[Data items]

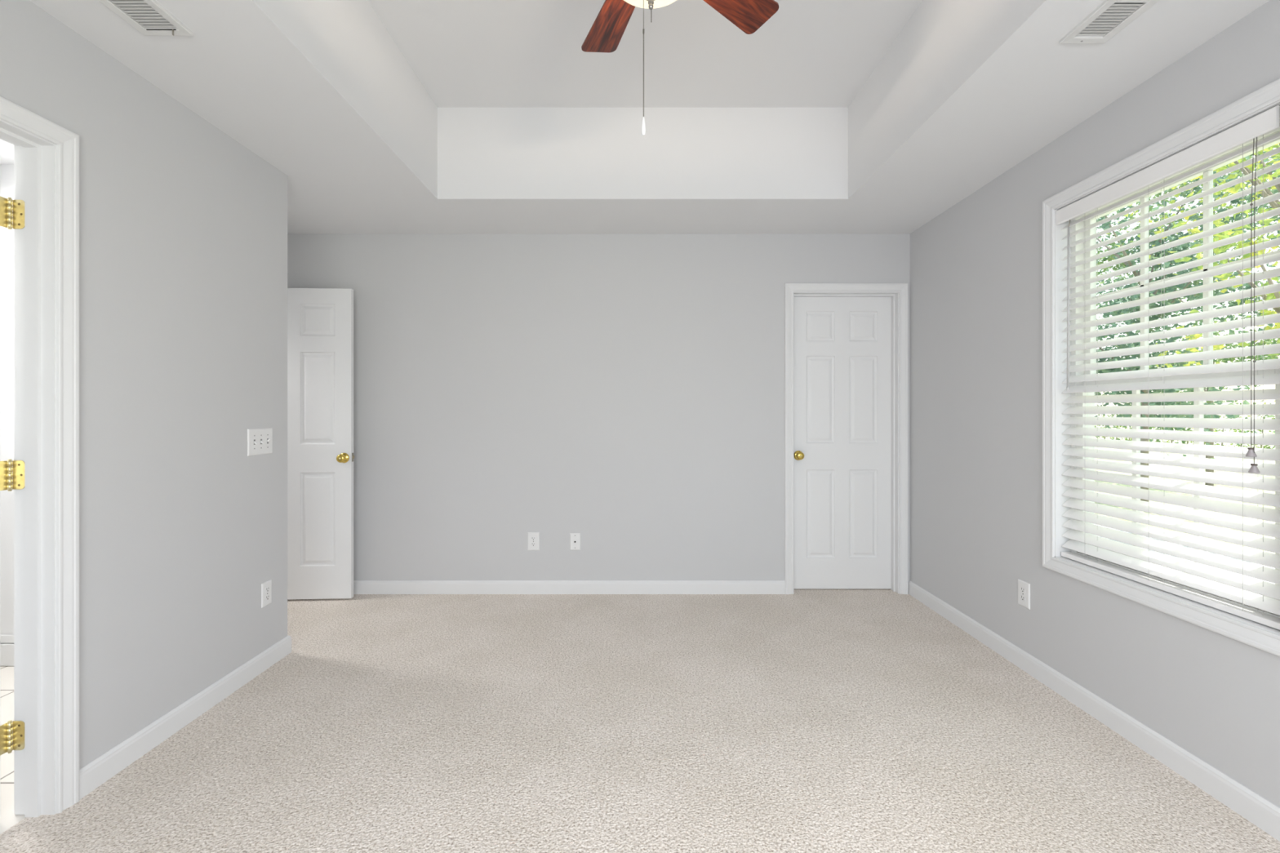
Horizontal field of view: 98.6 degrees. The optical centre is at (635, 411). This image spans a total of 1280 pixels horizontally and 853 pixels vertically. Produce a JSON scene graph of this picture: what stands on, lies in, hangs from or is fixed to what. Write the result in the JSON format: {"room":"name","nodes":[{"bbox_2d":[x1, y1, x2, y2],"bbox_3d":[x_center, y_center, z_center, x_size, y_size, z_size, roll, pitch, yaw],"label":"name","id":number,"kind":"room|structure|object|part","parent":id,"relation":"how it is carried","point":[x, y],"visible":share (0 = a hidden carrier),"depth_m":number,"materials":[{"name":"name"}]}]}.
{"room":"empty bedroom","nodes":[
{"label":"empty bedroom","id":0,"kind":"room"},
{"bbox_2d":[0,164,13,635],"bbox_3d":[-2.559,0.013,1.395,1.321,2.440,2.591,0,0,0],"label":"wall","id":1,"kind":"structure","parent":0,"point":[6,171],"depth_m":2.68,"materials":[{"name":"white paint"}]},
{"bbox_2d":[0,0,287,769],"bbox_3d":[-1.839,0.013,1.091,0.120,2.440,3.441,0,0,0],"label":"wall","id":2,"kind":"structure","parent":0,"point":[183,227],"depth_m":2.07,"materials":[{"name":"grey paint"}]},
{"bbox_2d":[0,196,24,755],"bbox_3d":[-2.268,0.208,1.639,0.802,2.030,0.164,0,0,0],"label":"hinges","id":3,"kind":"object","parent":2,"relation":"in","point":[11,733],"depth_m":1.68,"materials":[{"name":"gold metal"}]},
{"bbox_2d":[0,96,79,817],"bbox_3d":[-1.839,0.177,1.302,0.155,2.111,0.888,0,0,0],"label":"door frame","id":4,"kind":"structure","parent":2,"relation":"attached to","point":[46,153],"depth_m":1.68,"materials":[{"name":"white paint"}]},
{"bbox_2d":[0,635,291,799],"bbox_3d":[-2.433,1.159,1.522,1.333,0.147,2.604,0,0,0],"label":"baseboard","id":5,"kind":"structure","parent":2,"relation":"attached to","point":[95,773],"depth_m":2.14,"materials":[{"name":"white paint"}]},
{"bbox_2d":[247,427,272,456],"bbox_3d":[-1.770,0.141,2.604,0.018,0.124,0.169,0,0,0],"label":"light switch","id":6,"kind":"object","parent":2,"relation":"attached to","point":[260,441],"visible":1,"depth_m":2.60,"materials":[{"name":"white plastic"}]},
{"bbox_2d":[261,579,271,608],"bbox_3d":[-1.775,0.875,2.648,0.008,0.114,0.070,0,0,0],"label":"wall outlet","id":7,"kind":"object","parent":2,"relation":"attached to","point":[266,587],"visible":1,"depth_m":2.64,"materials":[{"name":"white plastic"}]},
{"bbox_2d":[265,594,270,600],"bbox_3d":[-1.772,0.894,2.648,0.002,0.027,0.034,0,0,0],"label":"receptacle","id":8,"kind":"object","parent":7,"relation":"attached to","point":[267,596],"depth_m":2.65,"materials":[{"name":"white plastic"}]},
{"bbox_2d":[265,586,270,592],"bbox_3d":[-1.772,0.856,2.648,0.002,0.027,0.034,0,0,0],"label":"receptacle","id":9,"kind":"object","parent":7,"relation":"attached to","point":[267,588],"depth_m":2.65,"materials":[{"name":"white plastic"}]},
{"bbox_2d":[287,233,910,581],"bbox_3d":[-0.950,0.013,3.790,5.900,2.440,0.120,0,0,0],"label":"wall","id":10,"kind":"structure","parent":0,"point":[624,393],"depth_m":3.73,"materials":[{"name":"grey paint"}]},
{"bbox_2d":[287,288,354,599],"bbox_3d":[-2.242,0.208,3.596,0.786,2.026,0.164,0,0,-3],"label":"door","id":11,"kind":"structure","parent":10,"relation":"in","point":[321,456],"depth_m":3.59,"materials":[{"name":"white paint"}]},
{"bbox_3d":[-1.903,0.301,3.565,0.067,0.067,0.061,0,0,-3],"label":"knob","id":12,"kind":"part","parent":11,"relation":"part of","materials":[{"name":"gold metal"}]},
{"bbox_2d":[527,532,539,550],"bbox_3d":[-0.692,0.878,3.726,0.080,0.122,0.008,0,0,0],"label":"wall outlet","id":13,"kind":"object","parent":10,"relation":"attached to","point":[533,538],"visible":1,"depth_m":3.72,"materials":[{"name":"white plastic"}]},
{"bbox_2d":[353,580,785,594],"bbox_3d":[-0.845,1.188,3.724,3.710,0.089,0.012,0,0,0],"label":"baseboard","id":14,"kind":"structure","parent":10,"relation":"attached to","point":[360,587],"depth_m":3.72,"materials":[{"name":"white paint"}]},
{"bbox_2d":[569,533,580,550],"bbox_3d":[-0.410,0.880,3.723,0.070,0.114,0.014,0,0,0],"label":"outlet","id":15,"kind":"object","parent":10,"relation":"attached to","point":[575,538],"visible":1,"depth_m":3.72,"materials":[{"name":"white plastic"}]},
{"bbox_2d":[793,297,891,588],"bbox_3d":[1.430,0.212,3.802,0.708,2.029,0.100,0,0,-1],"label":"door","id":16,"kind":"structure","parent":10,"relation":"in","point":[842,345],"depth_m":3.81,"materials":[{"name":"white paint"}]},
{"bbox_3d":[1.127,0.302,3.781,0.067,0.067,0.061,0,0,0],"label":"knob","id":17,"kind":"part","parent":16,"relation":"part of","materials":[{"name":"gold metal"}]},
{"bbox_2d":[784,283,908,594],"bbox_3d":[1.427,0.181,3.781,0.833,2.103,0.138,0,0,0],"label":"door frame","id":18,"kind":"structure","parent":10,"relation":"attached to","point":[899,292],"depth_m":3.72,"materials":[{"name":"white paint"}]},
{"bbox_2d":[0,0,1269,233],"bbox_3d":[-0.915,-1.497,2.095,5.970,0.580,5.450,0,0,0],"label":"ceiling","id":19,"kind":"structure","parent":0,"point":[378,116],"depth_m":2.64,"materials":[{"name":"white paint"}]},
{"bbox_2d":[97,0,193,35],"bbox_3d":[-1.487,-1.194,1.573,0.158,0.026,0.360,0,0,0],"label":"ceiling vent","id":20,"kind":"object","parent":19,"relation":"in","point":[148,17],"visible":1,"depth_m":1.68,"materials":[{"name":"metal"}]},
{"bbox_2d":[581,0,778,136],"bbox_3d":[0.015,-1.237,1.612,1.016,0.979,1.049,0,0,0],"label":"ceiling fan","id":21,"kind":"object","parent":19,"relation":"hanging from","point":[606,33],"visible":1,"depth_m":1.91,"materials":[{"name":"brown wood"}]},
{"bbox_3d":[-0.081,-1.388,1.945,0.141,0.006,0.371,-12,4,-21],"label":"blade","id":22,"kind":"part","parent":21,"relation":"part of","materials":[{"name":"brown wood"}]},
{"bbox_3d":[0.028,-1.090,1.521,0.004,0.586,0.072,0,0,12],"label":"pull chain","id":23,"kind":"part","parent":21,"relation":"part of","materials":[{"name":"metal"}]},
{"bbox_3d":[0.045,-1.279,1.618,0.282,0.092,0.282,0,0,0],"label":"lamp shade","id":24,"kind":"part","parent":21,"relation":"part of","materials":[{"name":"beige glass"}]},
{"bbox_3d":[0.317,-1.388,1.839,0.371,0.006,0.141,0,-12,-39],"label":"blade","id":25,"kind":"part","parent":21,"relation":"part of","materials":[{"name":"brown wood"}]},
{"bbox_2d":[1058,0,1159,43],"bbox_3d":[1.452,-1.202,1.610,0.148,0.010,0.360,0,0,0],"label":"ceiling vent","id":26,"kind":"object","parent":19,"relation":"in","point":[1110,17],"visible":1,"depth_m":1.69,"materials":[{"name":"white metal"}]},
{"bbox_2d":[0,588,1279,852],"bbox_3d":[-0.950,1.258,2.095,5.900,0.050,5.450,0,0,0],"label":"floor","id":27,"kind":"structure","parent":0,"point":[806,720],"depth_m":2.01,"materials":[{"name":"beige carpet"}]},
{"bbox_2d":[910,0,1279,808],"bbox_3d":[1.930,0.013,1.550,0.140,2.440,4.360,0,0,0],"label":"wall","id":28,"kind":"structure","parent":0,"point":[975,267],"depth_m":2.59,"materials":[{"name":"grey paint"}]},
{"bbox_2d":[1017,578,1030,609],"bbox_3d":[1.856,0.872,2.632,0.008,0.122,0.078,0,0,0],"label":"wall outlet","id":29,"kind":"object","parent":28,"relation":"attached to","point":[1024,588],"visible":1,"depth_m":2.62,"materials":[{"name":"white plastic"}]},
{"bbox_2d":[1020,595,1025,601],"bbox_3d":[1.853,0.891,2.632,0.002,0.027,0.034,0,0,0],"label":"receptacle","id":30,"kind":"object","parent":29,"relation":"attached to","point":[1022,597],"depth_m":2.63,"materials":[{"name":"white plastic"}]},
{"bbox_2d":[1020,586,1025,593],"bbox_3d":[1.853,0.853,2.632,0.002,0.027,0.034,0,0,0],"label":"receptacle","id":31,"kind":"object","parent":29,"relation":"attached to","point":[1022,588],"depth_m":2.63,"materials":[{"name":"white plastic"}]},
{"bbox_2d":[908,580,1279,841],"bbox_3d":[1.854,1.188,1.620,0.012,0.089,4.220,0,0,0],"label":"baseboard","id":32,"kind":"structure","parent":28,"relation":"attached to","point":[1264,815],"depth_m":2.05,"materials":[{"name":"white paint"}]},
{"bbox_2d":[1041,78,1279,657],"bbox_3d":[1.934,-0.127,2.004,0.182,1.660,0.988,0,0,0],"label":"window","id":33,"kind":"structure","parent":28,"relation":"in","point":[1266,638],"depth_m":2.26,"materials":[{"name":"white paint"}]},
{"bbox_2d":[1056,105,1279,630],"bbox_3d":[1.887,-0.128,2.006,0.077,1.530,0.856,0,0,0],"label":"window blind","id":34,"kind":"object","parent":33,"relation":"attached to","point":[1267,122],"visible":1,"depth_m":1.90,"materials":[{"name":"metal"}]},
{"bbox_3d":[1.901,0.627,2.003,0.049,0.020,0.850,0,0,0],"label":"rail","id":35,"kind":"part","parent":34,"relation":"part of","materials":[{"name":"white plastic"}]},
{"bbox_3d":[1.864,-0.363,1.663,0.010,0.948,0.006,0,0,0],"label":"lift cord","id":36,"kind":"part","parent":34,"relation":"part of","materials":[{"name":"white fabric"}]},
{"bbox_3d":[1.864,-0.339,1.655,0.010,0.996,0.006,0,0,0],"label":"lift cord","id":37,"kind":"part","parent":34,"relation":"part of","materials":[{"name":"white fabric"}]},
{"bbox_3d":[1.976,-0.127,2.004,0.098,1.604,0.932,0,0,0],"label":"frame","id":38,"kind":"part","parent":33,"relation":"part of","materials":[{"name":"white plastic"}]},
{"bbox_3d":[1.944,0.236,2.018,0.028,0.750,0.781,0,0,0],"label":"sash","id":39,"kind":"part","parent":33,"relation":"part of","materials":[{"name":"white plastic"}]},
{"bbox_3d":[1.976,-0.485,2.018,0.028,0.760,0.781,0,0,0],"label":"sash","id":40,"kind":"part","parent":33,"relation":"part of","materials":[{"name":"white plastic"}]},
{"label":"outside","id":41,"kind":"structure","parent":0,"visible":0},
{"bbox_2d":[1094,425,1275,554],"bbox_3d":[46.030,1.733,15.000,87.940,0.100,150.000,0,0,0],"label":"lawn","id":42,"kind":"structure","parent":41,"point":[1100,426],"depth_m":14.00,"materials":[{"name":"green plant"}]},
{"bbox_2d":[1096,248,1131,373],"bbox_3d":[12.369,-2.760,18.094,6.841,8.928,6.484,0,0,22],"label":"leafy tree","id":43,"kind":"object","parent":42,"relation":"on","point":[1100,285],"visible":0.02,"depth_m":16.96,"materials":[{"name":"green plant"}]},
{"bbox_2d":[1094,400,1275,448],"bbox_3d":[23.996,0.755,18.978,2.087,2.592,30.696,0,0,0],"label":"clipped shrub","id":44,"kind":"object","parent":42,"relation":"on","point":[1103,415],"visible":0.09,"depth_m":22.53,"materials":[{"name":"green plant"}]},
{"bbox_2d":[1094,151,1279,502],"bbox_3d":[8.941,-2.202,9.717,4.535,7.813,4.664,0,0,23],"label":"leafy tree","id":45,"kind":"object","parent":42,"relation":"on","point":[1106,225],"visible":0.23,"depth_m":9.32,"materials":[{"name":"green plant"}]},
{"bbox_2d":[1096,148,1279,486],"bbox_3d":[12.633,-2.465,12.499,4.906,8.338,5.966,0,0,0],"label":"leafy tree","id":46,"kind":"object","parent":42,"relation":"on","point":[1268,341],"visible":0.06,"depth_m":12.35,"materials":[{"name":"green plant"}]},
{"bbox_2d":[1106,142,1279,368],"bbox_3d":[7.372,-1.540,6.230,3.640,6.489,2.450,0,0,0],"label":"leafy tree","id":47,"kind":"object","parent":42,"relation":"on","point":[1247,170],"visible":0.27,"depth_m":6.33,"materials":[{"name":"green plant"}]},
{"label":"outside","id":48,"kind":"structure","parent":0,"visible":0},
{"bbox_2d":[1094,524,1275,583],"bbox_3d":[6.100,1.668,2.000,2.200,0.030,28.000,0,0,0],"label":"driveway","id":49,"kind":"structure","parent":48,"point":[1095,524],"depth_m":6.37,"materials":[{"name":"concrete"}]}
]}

### EXERCISE
Among the entries above, determine how many lines hold the string "cord" and report that number alone.

### WRITTEN SOLUTION
2